Page: 219If you want to go deeply into any subject you need a lot of time and in particular you need the privilege of wasting time to experiment with unproductive paths, to explore dead ends to make space for doubts and boredom, to allow little seeds of insight to slowly grow and blossom.
Page: 220Homo sapiens conquered this planet thanks to the unique human ability to create and spread fictions. We are the only mammals that can cooperate with numerous strangers because only we can invent fictional stories, spread them around, and convince millions of others to believe in them. As long as everybody believes in the same fictions, we all obey the same laws and can thereby cooperate effectively.
Page: 233As a species, humans prefer power to truth. We spend far more time and effort on trying to control the world than on trying to understand it – and even when we try to understand it, we usually do so in the hope that understanding the world will make it easier to control it.
Page: 242In such a world, the last thing a teacher needs to give her pupils is more information. They already have far too much of it. Instead, people need the ability to make sense of information, to tell the difference between what is important and what is unimportant, and, above all, to combine many bits of information into a broad picture of the world.
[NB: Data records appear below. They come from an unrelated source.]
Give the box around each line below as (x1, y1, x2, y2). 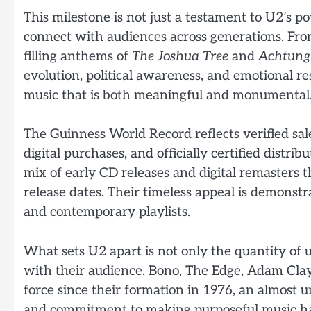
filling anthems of (24, 48, 132, 65)
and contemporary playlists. (24, 204, 190, 221)
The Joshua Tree (132, 48, 228, 65)

Page: 261If you ask for the true meaning of life and get a story in reply, know that this is the wrong answer. The exact details don't really matter. Any story is wrong, simply for being a story. The universe just does not work like a story.
Page: 281Most people don't like to admit that they are fools. Consequently, the more they sacrifice for a particular belief, the stronger their faith becomes. This is the mysterious alchemy of sacrifice. In order to bring us under his power, the sacrificing priest need not to give us anything - neither rain, nor money, nor victory in war. Rather, he needs to take away something. Once he convinces us to make some painful sacrifice, we are trapped.